---------- PROVIDED DATA ----------

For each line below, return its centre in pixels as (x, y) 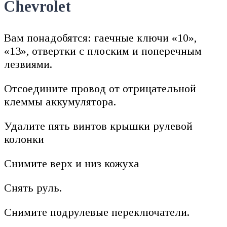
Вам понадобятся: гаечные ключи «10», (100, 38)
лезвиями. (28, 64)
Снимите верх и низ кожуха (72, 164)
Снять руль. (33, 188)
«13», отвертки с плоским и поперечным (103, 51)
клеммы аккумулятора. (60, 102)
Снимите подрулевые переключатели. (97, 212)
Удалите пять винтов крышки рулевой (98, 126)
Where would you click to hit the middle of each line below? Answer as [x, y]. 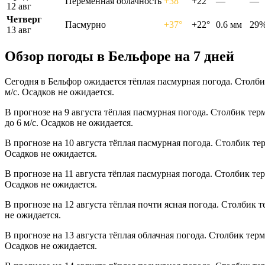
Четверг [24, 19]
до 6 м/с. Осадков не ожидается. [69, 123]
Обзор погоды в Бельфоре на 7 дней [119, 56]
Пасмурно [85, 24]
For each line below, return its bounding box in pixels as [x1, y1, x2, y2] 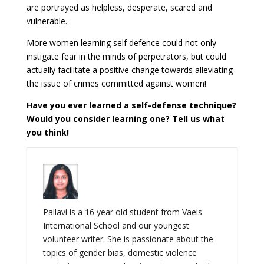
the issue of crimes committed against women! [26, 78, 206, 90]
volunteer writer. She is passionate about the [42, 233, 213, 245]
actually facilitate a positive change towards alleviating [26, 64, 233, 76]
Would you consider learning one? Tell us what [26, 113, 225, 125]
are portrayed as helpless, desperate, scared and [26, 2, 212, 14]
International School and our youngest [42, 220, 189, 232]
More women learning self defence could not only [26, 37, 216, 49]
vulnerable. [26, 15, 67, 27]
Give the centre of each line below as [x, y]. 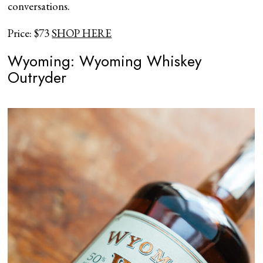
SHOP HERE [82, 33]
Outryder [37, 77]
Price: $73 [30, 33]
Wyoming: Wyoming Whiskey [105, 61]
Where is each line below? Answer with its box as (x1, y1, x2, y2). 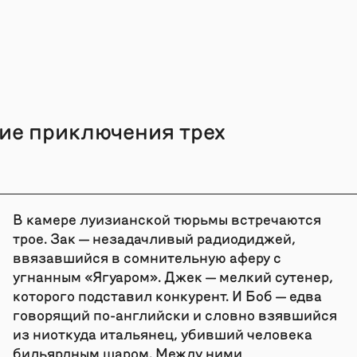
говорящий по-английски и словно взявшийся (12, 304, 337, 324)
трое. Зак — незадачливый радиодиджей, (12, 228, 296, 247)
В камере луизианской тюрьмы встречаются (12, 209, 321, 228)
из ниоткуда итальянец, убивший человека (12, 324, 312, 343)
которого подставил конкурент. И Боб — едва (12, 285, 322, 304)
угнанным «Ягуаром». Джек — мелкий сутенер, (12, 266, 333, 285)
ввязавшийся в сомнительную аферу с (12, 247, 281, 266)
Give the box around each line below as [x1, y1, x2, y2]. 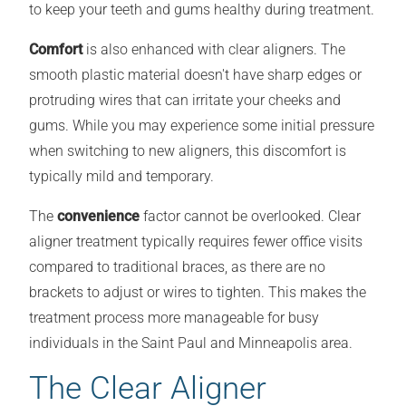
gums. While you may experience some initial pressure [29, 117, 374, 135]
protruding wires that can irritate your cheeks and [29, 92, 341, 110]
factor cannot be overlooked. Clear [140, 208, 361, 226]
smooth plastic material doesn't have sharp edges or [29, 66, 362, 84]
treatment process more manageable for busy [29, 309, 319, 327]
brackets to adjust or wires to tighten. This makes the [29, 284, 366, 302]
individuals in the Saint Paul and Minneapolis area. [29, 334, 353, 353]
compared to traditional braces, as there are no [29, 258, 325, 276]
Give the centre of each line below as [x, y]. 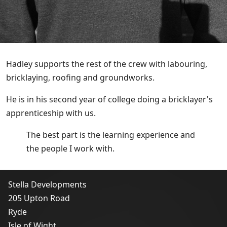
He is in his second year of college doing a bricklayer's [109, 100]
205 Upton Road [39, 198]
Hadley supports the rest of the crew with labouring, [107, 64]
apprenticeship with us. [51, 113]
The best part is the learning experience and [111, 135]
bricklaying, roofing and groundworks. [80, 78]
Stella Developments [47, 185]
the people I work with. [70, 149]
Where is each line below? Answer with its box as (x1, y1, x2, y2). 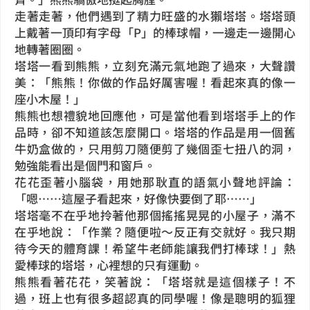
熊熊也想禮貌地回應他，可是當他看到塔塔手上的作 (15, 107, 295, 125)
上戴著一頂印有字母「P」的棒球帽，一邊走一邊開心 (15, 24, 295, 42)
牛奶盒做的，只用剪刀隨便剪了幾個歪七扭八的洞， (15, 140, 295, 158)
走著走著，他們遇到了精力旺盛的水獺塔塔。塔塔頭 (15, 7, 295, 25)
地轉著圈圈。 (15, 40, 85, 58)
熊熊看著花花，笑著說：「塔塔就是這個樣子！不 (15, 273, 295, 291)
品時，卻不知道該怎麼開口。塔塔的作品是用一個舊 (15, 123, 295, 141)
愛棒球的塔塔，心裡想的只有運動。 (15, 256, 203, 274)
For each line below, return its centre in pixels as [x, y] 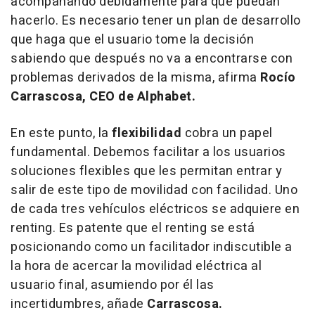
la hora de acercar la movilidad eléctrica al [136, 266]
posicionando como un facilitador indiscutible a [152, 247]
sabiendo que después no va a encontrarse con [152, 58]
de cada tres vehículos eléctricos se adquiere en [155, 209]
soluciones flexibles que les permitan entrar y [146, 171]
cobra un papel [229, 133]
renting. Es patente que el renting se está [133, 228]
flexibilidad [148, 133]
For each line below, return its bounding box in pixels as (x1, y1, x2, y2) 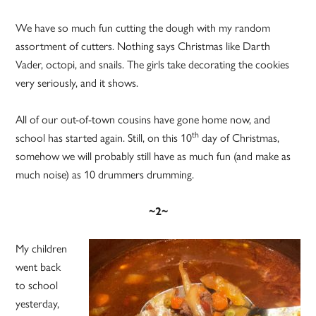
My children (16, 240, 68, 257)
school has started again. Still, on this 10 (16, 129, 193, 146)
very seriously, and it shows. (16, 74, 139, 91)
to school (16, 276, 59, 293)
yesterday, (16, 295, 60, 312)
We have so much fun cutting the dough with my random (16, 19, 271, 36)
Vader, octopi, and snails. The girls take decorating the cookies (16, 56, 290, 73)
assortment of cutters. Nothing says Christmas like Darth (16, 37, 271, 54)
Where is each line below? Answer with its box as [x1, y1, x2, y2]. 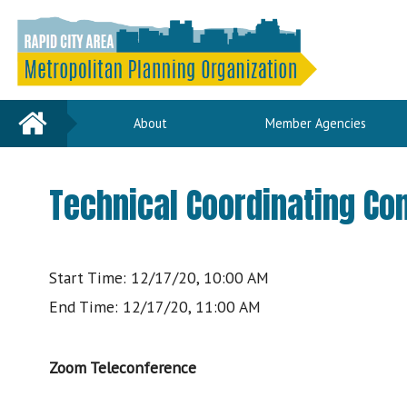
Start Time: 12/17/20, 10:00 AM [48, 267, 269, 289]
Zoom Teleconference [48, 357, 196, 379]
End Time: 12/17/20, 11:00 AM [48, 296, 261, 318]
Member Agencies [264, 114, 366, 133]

----------
---------- PROVIDED DATA ----------

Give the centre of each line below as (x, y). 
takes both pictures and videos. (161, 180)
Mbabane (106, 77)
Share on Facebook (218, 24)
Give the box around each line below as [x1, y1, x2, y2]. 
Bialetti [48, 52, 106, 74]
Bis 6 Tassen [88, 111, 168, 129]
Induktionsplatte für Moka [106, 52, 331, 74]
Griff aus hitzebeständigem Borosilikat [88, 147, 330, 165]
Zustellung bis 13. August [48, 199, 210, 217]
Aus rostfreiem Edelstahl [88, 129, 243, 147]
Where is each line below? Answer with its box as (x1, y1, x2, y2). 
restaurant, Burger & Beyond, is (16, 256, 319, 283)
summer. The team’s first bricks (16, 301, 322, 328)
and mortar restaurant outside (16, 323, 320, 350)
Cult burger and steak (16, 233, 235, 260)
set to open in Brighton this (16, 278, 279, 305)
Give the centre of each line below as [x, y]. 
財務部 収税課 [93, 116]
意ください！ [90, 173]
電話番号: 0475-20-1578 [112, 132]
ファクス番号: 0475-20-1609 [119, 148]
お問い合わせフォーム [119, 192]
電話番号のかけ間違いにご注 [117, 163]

----------

= EXERCISE BRIEF =
All that is wanted is the stretch of lines above from the one containing "Mbabane (106, 77)" through the one containing "電話番号のかけ間違いにご注 [117, 163]", duplicated exactly.

= PROBLEM SOLUTION =
Mbabane (106, 77)
Share on Facebook (218, 24)
Give the box around each line below as [x1, y1, x2, y2]. 
Bialetti [48, 52, 106, 74]
Bis 6 Tassen [88, 111, 168, 129]
Induktionsplatte für Moka [106, 52, 331, 74]
Griff aus hitzebeständigem Borosilikat [88, 147, 330, 165]
Zustellung bis 13. August [48, 199, 210, 217]
Aus rostfreiem Edelstahl [88, 129, 243, 147]
Where is each line below? Answer with its box as (x1, y1, x2, y2). 
restaurant, Burger & Beyond, is (16, 256, 319, 283)
summer. The team’s first bricks (16, 301, 322, 328)
and mortar restaurant outside (16, 323, 320, 350)
Cult burger and steak (16, 233, 235, 260)
set to open in Brighton this (16, 278, 279, 305)
Give the centre of each line below as [x, y]. 
財務部 収税課 [93, 116]
意ください！ [90, 173]
電話番号: 0475-20-1578 [112, 132]
ファクス番号: 0475-20-1609 [119, 148]
お問い合わせフォーム [119, 192]
電話番号のかけ間違いにご注 [117, 163]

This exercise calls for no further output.